Dalam UU nomor 14 tahun 2005 tentang Guru dan Dosen, dalam pasal 1 disebukan, “Guru adalah pendidik profesional dengan tugas utama mendidik, mengajar, membimbing, mengarahkan, melatih, menilai, dan mengevaluasi peserta didik pada pendidikan anak usia dini jalur pendidikan formal, pendidikan dasar, dan penidikan menengah.” Pasal tersebut secara eksplisit menyebutkan bahwa tugas guru lebih dari sekadar memberi tugas. Apabila dalam sebuah proses pembelajaran seorang guru ‘hanya’ memberi tugas, bukankah hal tersebut sama dengan menyalahi fitrahnya sebagai guru itu sendiri!?.
Oleh sebab itu, agaknya para guru perlu merenungkan kembali tugas apa saja yang telah dituanikan, khususnya sejauh pemberlakuan pembelajaran daring hingga saat ini. Suka atau tidak, membimbing dan mengarahkan peserta didik juga merupakan tugas utama seorang guru. Di tengah ‘belajar dari rumah’ seperti sekarang, nampaknya bimbingan dari guru sangat diperlukan. Bahkan intensitas dibutuhkannya lebih tinggi ketimbang saat pembelajaran dilaksanakan secara luring.
Bimbingan dan arahan di sini tak hanya tentang pemahaman terhadap materi pelajaran. Ia juga mencakup bimbingan dan arahan terhadap karakter peserta didik. Mengapa demikian? Sebab, seperti sudah diketahui oleh semua orang bahwa ‘guru’ merupakan akronim dari “Digugu dan ditiru”. Artinya, seorang guru harus mampu menjadi role model bagi para peserta didiknya. Namun, sayangnya hal ini terhalang oleh tembok yang bernama pembelajaran daring.
Begitulah, dalam pembelajaran daring pastinya tidak terjadi tatap muka (secara langsung) antara guru dan peserta didik. Hal ini membuat guru tak bisa menunjukkan teladan yang baik kepada para peserta didik. Tak berhenti di situ, tantangannya masih ditambah lagi dengan kedekatan peserta didik dengan internet. Tak menutup kemungkinan mereka justru lebih memilih untuk menjadikan apa yang mereka lihat di internet sebagai role model dibandingkan guru mereka sendiri. Bila yang dilihat bersifat positif tentu tak masalah, tapi jika sebaliknya?.
Melihat kerentanan di atas, maka adalah sebuah keharusan bagi guru untuk mengarahkan dan membimbing para peserta didik supaya mereka bisa mengambil manfaat dari internet. Hal ini tentu dibantu oleh pantauan setiap orang tua terhadap anaknya masing-masing dalam penggunaan gawai.
Seperti itulah idealnya. Meskipun pembelajaran dilaksanakan secara daring, tugas guru tak lantas berubah menjadi sekadar memberi tugas. Walaupun belum ditemukan alternatif lain yang lebih baik daripada pemberian tugas kepada para peserta didik dalam pembelajaran daring, esensi guru masih tetap mencakup semua yang disebutkan dalam UU nomor 14 tahun 2005 tentang Guru dan Dosen (pasal 1). Dan esensi tersebut tentu harus diimplementasikan.

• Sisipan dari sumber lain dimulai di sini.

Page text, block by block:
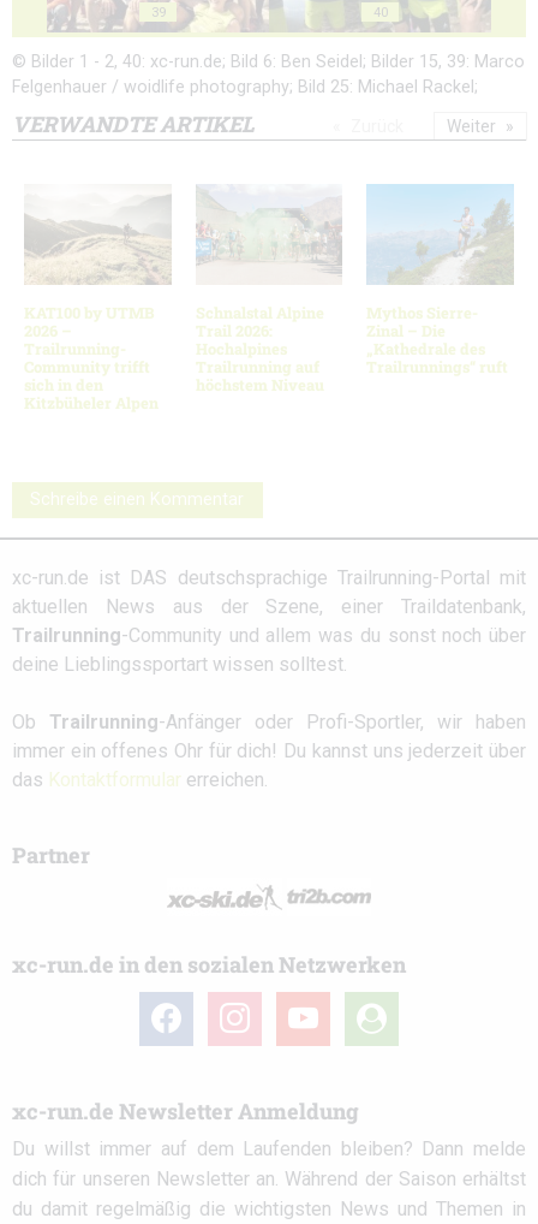
39 40
© Bilder 1 - 2, 40: xc-run.de; Bild 6: Ben Seidel; Bilder 15, 39: Marco
Felgenhauer / woidlife photography; Bild 25: Michael Rackel;
VERWANDTE ARTIKEL
KAT100 by UTMB
2026 –
Trailrunning-
Community trifft
sich in den
Kitzbüheler Alpen
Schnalstal Alpine
Trail 2026:
Hochalpines
Trailrunning auf
höchstem Niveau
Mythos Sierre-
Zinal – Die
„Kathedrale des
Trailrunnings“ ruft
Weiter
Schreibe einen Kommentar
xc-run.de ist DAS deutschsprachige Trailrunning-Portal mit
aktuellen News aus der Szene, einer Traildatenbank,
Trailrunning-Community und allem was du sonst noch über
deine Lieblingssportart wissen solltest.
Ob Trailrunning-Anfänger oder Profi-Sportler, wir haben
immer ein offenes Ohr für dich! Du kannst uns jederzeit über
das Kontaktformular erreichen.
Partner
xc-run.de in den sozialen Netzwerken
facebook instagramyoutube
user-
circle
xc-run.de Newsletter Anmeldung
Du willst immer auf dem Laufenden bleiben? Dann melde
dich für unseren Newsletter an. Während der Saison erhältst
du damit regelmäßig die wichtigsten News und Themen in
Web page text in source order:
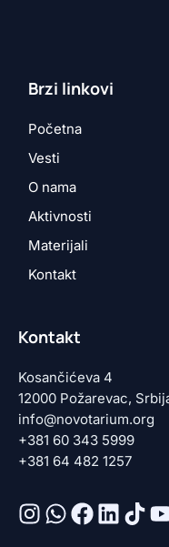
Brzi linkovi
Početna
Vesti
O nama
Aktivnosti
Materijali
Kontakt
Kontakt
Kosančićeva 4
12000 Požarevac,
info@novotarium.org
+381 60 343 5999
+381 64 482 1257

Namun, ada hal lain yang lebih penting untuk dipertanyakan ketimbang tugas guru di tengah pembelajaran daring. Ia adalah kesejahteraan guru. Menjadi guru memang tak pernah berwujud hal yang mudah. Selain berkewajiban untuk mengentaskan peserta didik dari ketidakpahaman, guru pun dituntut mampu mendidik peserta didik menjadi warga negara yang baik. Sayangnya, tugas berat nan mulia itu mendapat feedback yang tak setimpal.

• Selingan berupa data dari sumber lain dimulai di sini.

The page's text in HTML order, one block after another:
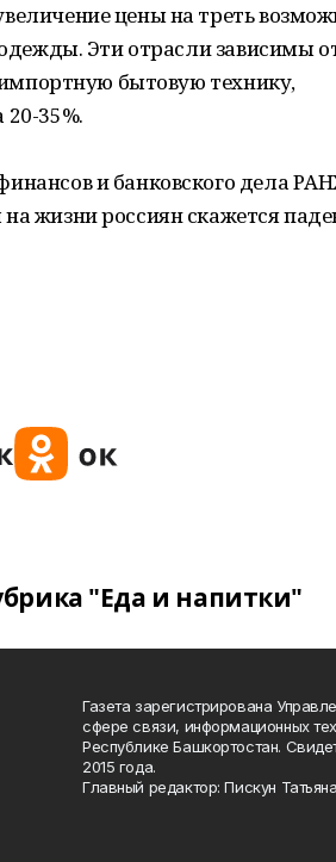
цены на треть
Эти отрасли зависимы
бытовую технику,
35%.
и банковского дела
жизни россиян скажется
"Еда и напитки"
Газета зарегистрирована
сфере связи, информационных
Республике Башкортостан.
2015 года.
Главный редактор: Пискун
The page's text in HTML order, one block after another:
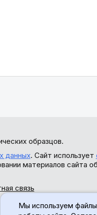
образцов.
данных. Сайт использует
материалов сайта
связь
Мы используем
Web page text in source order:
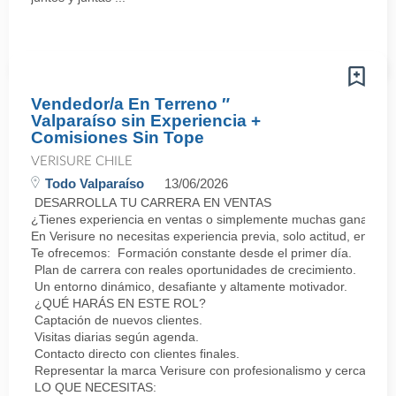
Vendedor/a En Terreno ″
Valparaíso sin Experiencia +
Comisiones Sin Tope
VERISURE CHILE
Todo Valparaíso 13/06/2026
DESARROLLA TU CARRERA EN VENTAS
¿Tienes experiencia en ventas o simplemente muchas ganas
En Verisure no necesitas experiencia previa, solo actitud,
Te ofrecemos: Formación constante desde el primer día.
Plan de carrera con reales oportunidades de crecimiento.
Un entorno dinámico, desafiante y altamente motivador.
¿QUÉ HARÁS EN ESTE ROL?
Captación de nuevos clientes.
Visitas diarias según agenda.
Contacto directo con clientes finales.
Representar la marca Verisure con profesionalismo y cercanía.
LO QUE NECESITAS:

Bila hal itu terus terjadi, tak menutup kemungkinan negeri ini akan mengalami krisis guru. Sebab, orang-orang akan menganggap bahwa menjadi guru hanya akan mendapat lelah. Jadi pertanyaannya, kapankah guru di Indonesia bisa memperoleh kesejahteraan? Semoga semua guru-guru kita diberi kekuatan dan keberkahan oleh-Nya. Aamiin.